The overall goal of the current proposal is to develop a clinically useful predictor of PARP inhibitor (PARPi) sensitivity/resistance to spare toxicities and cost for patients unlikely to derive benefit. Our hypothesis is that a combined mutation and methylation analysis performed immediately before initiation of therapy will provide a useful predictor of PARPi response. To test this hypothesis, our approach is to complete development of a high throughput and quantitative methylation assay for key HR genes and refine our assays using banked tumor tissues formalin fixed paraffin embedded (FFPE) neoplastic samples from phase II PARPi trials, then test these assays using samples from 4 large phase III randomized controlled trials (RCT) in OC and BC that employ three different PARPi. We propose three specific aims:
Aim 1 : Develop a clinical grade, quantitative methylation assay and a combined methylation and mutation assay (MMA) to define those BRCA wildtype cancers with best response to PARP inhibitors.

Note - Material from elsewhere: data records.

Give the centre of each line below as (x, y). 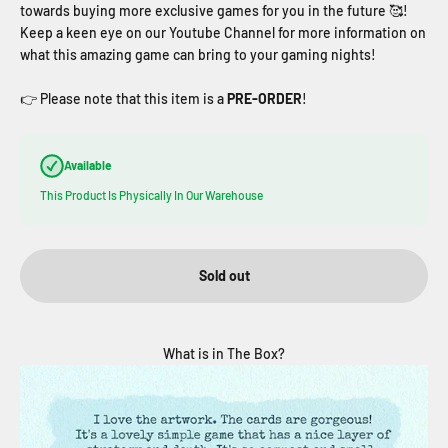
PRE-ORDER (264, 98)
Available (88, 165)
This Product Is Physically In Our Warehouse (151, 194)
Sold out (224, 275)
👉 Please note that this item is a (122, 98)
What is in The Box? (224, 353)
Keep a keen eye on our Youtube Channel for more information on (223, 32)
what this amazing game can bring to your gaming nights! (198, 54)
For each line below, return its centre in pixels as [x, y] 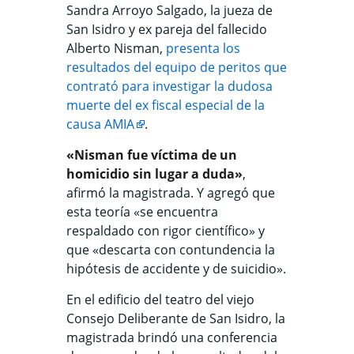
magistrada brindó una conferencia [172, 337]
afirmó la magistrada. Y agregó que [171, 193]
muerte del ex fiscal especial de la [166, 105]
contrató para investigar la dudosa [169, 86]
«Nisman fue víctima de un [152, 155]
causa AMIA [100, 124]
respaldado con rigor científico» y [166, 231]
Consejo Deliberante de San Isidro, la [176, 318]
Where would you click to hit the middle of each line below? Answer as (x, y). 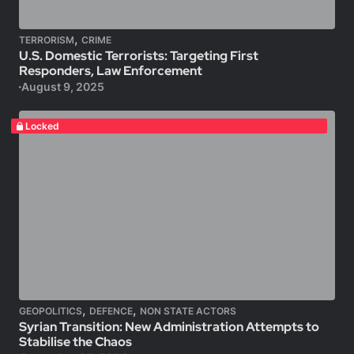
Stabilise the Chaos (75, 342)
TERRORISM (47, 40)
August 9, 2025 (62, 87)
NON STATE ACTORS (188, 311)
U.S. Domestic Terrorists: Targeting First (139, 56)
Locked (42, 126)
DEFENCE (111, 311)
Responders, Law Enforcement (111, 71)
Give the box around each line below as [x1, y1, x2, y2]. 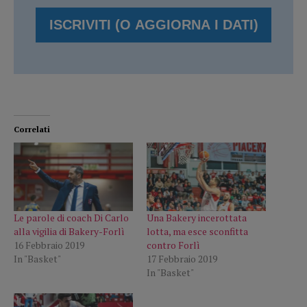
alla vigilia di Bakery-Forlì [14, 224, 125, 238]
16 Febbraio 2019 [14, 238, 84, 251]
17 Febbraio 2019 [147, 251, 217, 265]
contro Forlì [147, 238, 200, 251]
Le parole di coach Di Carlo [14, 210, 129, 224]
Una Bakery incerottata [147, 210, 247, 224]
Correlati [14, 124, 50, 135]
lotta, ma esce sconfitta [147, 224, 248, 238]
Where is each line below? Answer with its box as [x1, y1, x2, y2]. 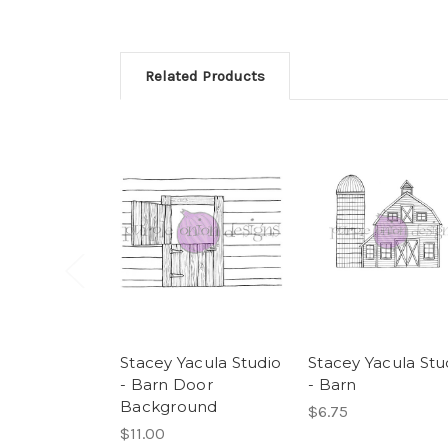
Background [120, 397, 218, 417]
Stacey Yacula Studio [120, 353, 281, 373]
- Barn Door [120, 375, 213, 395]
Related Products [145, 67, 265, 85]
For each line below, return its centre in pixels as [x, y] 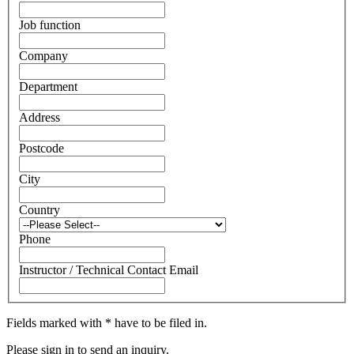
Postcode [41, 148]
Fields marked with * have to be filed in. [107, 322]
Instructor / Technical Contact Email [109, 269]
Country [40, 209]
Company [43, 55]
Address [40, 117]
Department [48, 86]
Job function [50, 24]
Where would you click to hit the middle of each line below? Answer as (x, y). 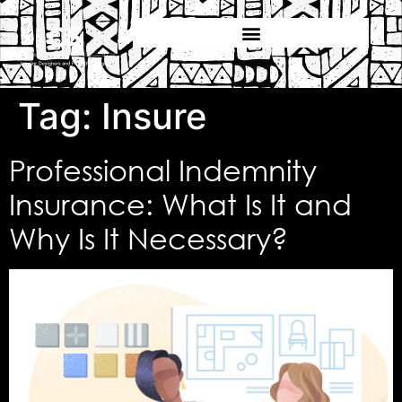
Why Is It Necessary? (149, 238)
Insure (154, 117)
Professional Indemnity (163, 170)
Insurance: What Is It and (180, 204)
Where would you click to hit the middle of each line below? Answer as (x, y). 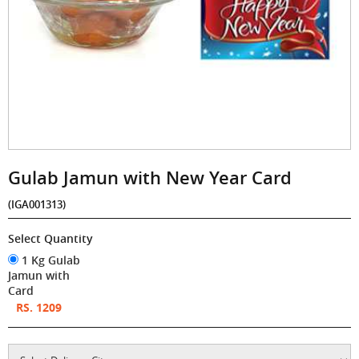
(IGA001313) (37, 204)
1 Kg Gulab (49, 260)
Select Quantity (50, 238)
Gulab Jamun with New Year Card (150, 177)
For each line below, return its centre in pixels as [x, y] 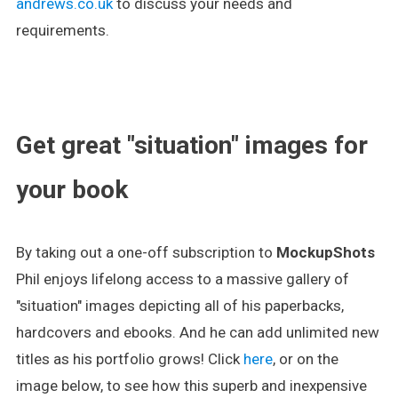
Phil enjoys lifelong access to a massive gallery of [182, 279]
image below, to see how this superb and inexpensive [191, 386]
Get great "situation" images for [191, 145]
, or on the [305, 359]
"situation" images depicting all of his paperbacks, [179, 306]
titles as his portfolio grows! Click [129, 359]
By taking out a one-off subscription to [146, 252]
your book [72, 190]
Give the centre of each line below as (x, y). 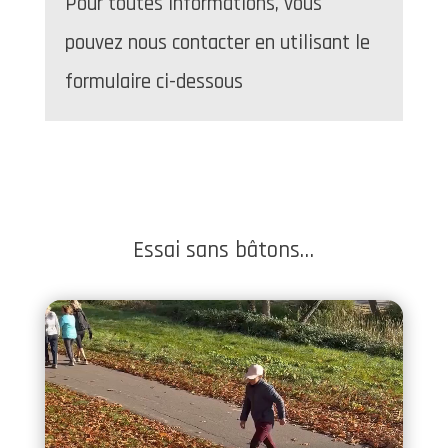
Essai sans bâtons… (224, 250)
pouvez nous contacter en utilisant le (217, 42)
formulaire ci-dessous (153, 81)
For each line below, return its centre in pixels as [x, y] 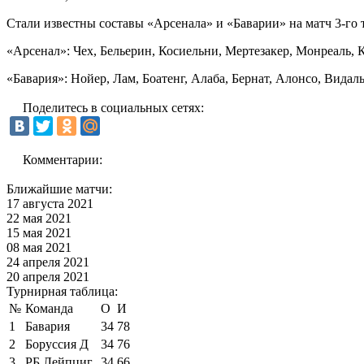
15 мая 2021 [39, 232]
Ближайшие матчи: [59, 188]
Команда [49, 308]
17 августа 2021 [50, 203]
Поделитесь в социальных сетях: [113, 107]
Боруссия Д [57, 344]
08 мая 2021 [39, 247]
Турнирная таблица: [62, 291]
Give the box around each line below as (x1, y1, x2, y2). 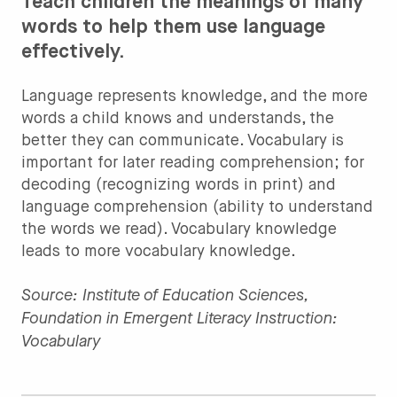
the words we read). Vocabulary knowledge (21, 221, 337, 237)
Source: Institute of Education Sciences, (21, 284, 308, 306)
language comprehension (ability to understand (21, 198, 373, 215)
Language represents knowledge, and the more (21, 88, 368, 105)
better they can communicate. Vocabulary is (21, 132, 344, 149)
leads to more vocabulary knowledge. (21, 243, 296, 260)
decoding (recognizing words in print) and (21, 176, 336, 193)
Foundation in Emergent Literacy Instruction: (21, 307, 338, 329)
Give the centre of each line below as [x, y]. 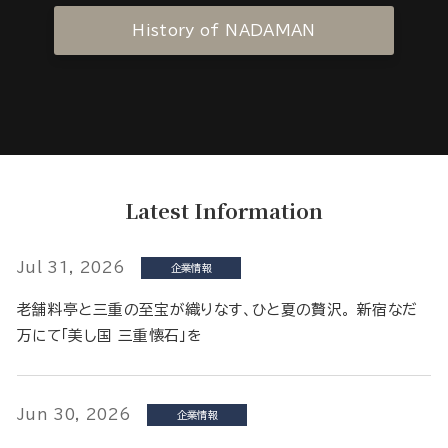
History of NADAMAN [224, 30]
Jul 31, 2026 [71, 267]
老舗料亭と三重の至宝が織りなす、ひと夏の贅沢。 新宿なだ [217, 309]
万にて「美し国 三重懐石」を [109, 335]
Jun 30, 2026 [74, 414]
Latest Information [224, 209]
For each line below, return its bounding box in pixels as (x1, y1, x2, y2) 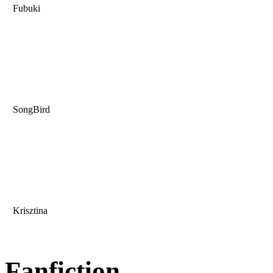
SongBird (10, 104, 50, 115)
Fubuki (10, 3, 40, 14)
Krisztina (10, 205, 48, 216)
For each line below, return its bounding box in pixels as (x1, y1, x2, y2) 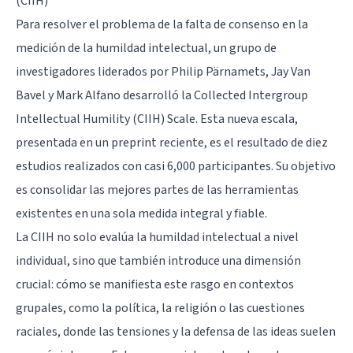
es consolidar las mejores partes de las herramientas (16, 180, 299, 199)
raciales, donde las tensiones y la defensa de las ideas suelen (16, 322, 336, 340)
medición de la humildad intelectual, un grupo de (16, 39, 277, 57)
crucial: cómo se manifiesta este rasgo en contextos (16, 275, 294, 293)
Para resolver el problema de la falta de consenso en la (16, 15, 308, 33)
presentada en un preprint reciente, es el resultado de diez (16, 133, 328, 151)
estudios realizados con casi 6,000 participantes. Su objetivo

Aim 2 : Validate the combined HRR mutation and methylation assay (MMA) as a predictor of PARPi response in 2 randomized controlled trials of recurrent breast and ovarian cancer.
Aim 3 : Validate MMA as a predictor of PARPi response in 2 randomized controlled trials for primary treatment of advanced ovarian cancer. Together, these studies will provide insight into mechanisms of PARPi sensitivity while developing a clinical predictor for both breast and ovarian cancer, which could apply to other cancer types. These studies will lead to more precise therapeutic application of PARP inhibitors, reducing toxicity and cost while maximizing patient benefit.
The overall goal of the current proposal is to develop and validate a combined mutation and methylation assay as a clinical predictor of PARP inhibitor response. We will develop and refine a quantitative methylation assay, then test whether combining methylation and mutation analyses can predict PARP inhibitor sensitivity in patients with BRCA wildtype cancers using clinical samples from 4 large randomized controlled trials in ovarian and breast cancer.